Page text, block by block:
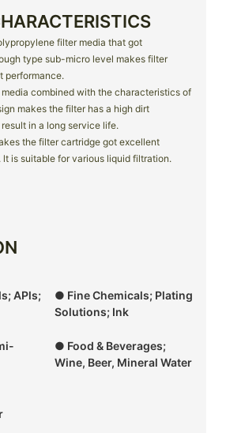
filter media that got
type sub-micro level makes filter
performance.
combined with the characteristics of
makes the filter has a high dirt
in a long service life.
the filter cartridge got excellent
is suitable for various liquid filtration.
APls;
● Fine Chemicals; Plating
Solutions; Ink
● Food & Beverages;
Wine, Beer, Mineral Water
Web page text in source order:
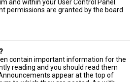
and within your User Control Panel.
permissions are granted by the board
contain important information for the
reading and you should read them
appear at the top of
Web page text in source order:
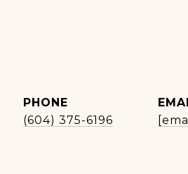
PHONE
(604) 375-6196
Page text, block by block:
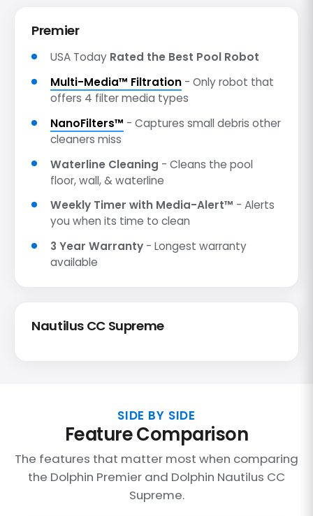
Premier
USA Today Rated the Best Pool Robot
Multi-Media™ Filtration - Only robot that
offers 4 filter media types
NanoFilters™ - Captures small debris other
cleaners miss
Waterline Cleaning - Cleans the pool
floor, wall, & waterline
Weekly Timer with Media-Alert™ - Alerts
you when its time to clean
3 Year Warranty - Longest warranty
available
Nautilus CC Supreme
SIDE BY SIDE
Feature Comparison
The features that matter most when comparing
the Dolphin Premier and Dolphin Nautilus CC
Supreme.
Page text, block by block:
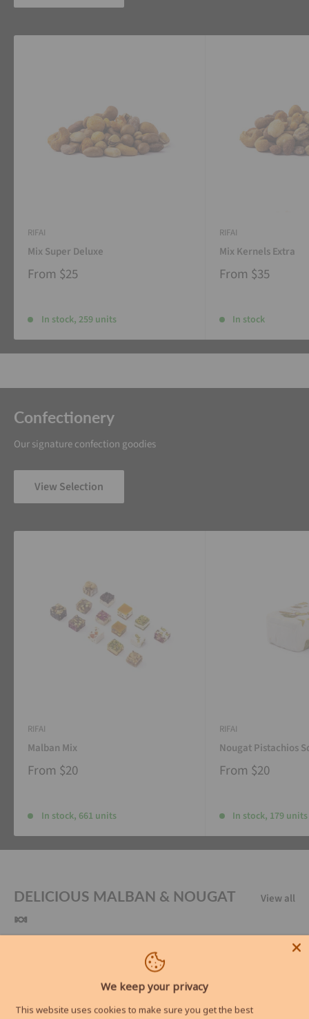
RIFAI
Mix Super Deluxe
From $25
In stock, 259 units
RIFAI
Mix Kernels Extra
From $35
In stock
Confectionery
Our signature confection goodies
View Selection
RIFAI
Malban Mix
From $20
In stock, 661 units
RIFAI
Nougat Pistachios
From $20
In stock, 179 units
DELICIOUS MALBAN & NOUGAT
🍬
View all
We keep your privacy
This website uses cookies to make sure you get the best

**Your assignment**.
Would you copy out the data exactly, leaving every picture out?

**Response to the task**.
Page text, block by block:
filter media that got
type sub-micro level makes filter
performance.
combined with the characteristics of
makes the filter has a high dirt
in a long service life.
the filter cartridge got excellent
is suitable for various liquid filtration.
APls;
● Fine Chemicals; Plating
Solutions; Ink
● Food & Beverages;
Wine, Beer, Mineral Water
Web page text in source order:
and within your User Control Panel.
permissions are granted by the board
contain important information for the
reading and you should read them
appear at the top of
Web page text in source order:
PHONE
(604) 375-6196
Page text, block by block:
Premier
USA Today Rated the Best Pool Robot
Multi-Media™ Filtration - Only robot that
offers 4 filter media types
NanoFilters™ - Captures small debris other
cleaners miss
Waterline Cleaning - Cleans the pool
floor, wall, & waterline
Weekly Timer with Media-Alert™ - Alerts
you when its time to clean
3 Year Warranty - Longest warranty
available
Nautilus CC Supreme
SIDE BY SIDE
Feature Comparison
The features that matter most when comparing
the Dolphin Premier and Dolphin Nautilus CC
Supreme.
Page text, block by block:
RIFAI
Mix Super Deluxe
From $25
In stock, 259 units
RIFAI
Mix Kernels Extra
From $35
In stock
Confectionery
Our signature confection goodies
View Selection
RIFAI
Malban Mix
From $20
In stock, 661 units
RIFAI
Nougat Pistachios
From $20
In stock, 179 units
DELICIOUS MALBAN & NOUGAT
🍬
View all
We keep your privacy
This website uses cookies to make sure you get the best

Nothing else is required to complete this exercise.